Required action: Return the line that has "679 22 Lipůvka (34, 40, 106, 53)" and all lines below it through the last, exactly as they stand; omit pictures.

Extracted records:
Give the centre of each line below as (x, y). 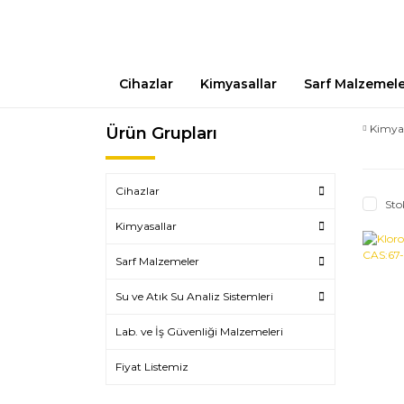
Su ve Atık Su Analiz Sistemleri (194, 296)
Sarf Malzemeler (157, 261)
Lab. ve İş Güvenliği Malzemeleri (199, 331)
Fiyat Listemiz (152, 367)
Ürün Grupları (161, 133)
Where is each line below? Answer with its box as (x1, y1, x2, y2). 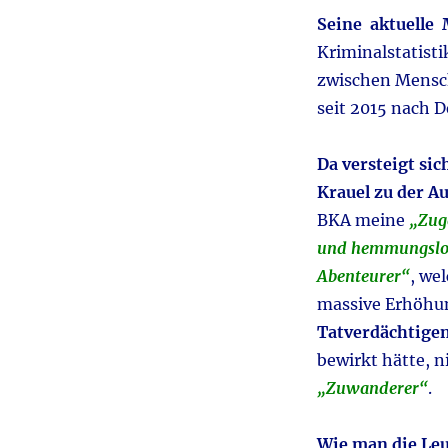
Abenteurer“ (316, 266, 410, 287)
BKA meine (316, 210, 409, 231)
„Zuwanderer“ (316, 378, 428, 399)
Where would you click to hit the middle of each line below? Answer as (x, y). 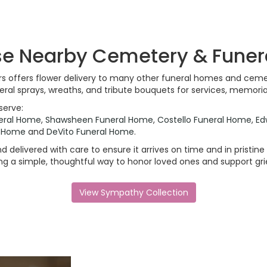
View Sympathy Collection (133, 193)
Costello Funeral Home (204, 120)
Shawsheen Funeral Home (99, 120)
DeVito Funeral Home (90, 132)
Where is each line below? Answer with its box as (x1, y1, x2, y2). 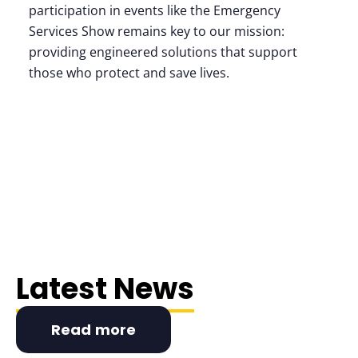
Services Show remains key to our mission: (29, 22, 284, 40)
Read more (51, 320, 136, 340)
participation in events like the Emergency (29, 2, 280, 19)
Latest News (16, 268, 194, 309)
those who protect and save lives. (29, 64, 229, 82)
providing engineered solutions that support (29, 43, 297, 61)
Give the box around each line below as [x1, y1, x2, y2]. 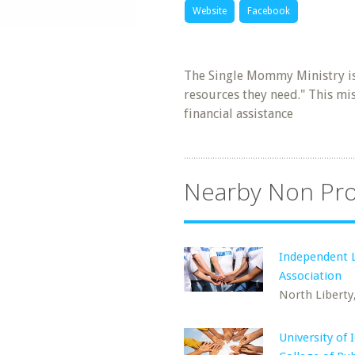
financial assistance [184, 106, 293, 121]
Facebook [247, 6, 290, 17]
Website [193, 6, 227, 17]
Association [279, 269, 342, 283]
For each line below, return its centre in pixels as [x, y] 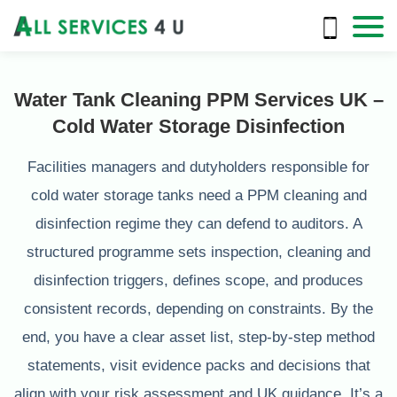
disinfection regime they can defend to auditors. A [198, 224]
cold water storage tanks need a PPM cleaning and [198, 195]
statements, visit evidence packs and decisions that [198, 366]
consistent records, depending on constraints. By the [198, 309]
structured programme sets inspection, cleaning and [198, 252]
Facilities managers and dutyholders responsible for [198, 167]
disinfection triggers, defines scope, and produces [198, 280]
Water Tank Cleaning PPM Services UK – [198, 100]
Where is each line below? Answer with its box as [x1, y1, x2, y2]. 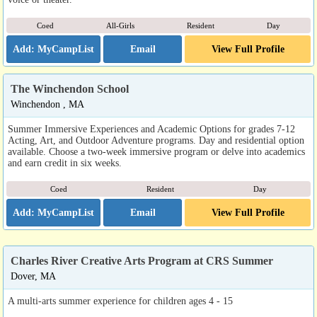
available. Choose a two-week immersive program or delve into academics [8, 146, 305, 157]
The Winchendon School [11, 83, 129, 95]
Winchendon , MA [11, 98, 84, 110]
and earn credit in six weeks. [8, 157, 122, 168]
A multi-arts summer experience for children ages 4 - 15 [8, 295, 233, 306]
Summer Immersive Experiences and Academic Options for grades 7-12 [8, 123, 295, 134]
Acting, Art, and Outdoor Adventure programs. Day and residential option [8, 134, 304, 146]
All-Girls [106, 21, 134, 30]
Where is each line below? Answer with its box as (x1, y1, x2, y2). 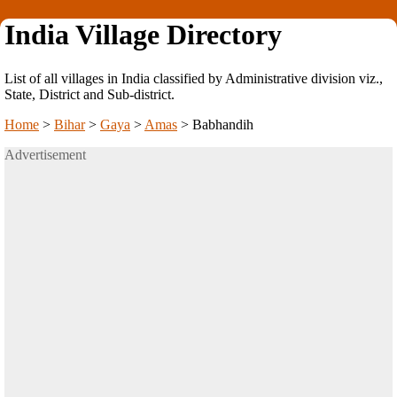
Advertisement (4, 146, 86, 162)
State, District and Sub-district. (4, 86, 175, 102)
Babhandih (192, 116, 253, 132)
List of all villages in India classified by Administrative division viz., (4, 70, 383, 86)
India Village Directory (4, 19, 282, 51)
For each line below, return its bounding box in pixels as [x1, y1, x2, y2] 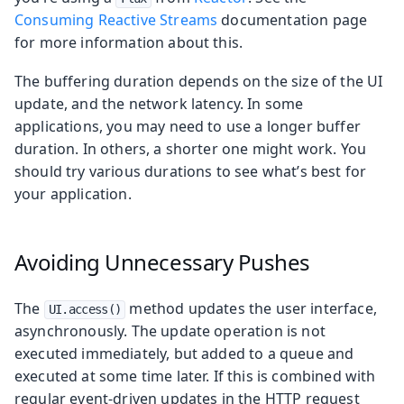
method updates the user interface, [125, 298, 377, 318]
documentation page [217, 9, 368, 30]
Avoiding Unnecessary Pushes [14, 246, 310, 277]
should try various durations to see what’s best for [14, 161, 367, 181]
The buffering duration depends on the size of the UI [14, 70, 383, 91]
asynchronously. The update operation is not [14, 320, 326, 341]
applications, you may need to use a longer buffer [14, 115, 361, 136]
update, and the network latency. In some [14, 93, 304, 114]
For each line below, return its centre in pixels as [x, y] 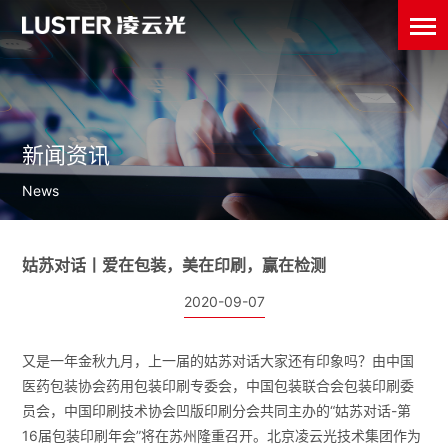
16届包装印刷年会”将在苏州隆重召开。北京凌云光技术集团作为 [222, 436]
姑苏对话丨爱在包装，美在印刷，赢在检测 [174, 265]
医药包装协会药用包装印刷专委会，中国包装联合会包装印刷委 [218, 386]
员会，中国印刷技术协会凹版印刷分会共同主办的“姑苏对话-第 [217, 411]
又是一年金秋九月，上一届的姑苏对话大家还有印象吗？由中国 [218, 361]
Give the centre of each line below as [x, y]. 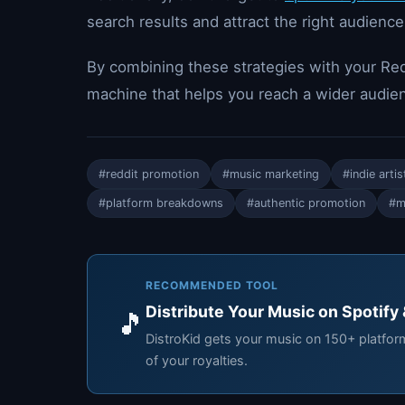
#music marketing [271, 174]
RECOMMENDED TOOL [212, 286]
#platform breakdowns [161, 203]
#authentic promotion [306, 203]
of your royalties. [197, 361]
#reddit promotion [149, 174]
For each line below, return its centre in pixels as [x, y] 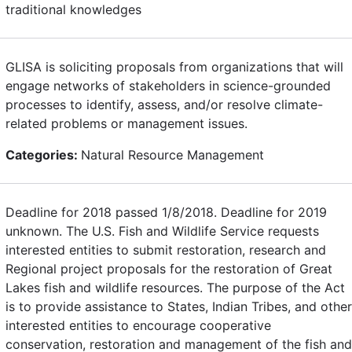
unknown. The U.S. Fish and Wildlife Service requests [162, 231]
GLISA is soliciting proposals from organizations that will [174, 66]
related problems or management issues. [126, 123]
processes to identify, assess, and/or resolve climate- [164, 104]
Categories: [43, 154]
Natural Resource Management [172, 154]
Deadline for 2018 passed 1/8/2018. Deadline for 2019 [166, 212]
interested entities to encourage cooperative [138, 325]
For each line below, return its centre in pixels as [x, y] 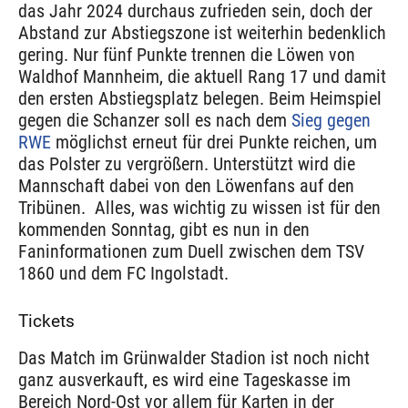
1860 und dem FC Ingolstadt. [123, 274]
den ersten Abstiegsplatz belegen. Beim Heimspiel [200, 99]
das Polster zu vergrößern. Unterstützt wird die [187, 164]
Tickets [46, 321]
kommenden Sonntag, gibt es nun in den [164, 230]
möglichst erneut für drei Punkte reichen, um [214, 143]
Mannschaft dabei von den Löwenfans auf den [186, 186]
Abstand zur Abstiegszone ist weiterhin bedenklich [202, 33]
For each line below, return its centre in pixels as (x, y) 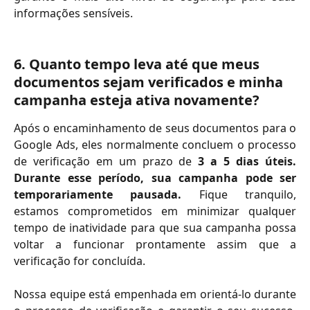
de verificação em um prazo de (106, 161)
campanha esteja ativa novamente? (137, 100)
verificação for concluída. (80, 261)
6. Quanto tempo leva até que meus (138, 64)
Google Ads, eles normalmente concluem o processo (155, 144)
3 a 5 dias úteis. (247, 161)
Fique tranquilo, (239, 194)
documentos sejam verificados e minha (150, 82)
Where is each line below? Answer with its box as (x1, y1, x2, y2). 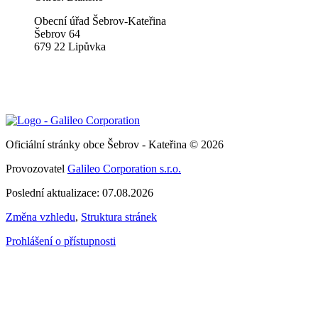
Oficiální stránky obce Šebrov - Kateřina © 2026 (6, 138, 224, 150)
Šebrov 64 (34, 28, 80, 40)
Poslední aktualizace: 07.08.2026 (6, 187, 153, 199)
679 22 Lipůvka (34, 40, 106, 53)
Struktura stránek (81, 211, 157, 223)
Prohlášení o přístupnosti (6, 235, 116, 247)
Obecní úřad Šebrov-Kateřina (34, 15, 166, 27)
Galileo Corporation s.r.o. (67, 163, 181, 175)
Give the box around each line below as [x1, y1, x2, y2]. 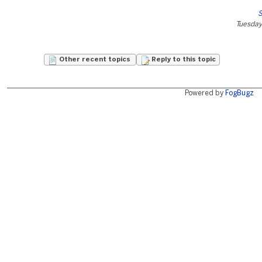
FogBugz [225, 90, 254, 96]
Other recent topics [57, 57, 132, 63]
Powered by [184, 90, 225, 96]
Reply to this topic [150, 57, 216, 63]
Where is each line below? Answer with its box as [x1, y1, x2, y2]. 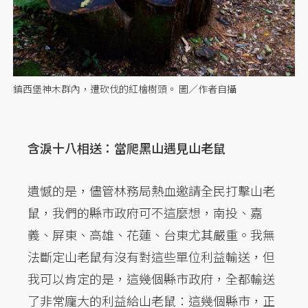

Task output:
679 22 Lipůvka (34, 40, 106, 53)
Struktura stránek (81, 211, 157, 223)
Prohlášení o přístupnosti (6, 235, 116, 247)
Obecní úřad Šebrov-Kateřina (34, 15, 166, 27)
Galileo Corporation s.r.o. (67, 163, 181, 175)
Give the box around each line below as [x1, y1, x2, y2]. 
FogBugz [225, 90, 254, 96]
Other recent topics [57, 57, 132, 63]
Powered by [184, 90, 225, 96]
Reply to this topic [150, 57, 216, 63]
Where is each line below? Answer with its box as [x1, y1, x2, y2]. 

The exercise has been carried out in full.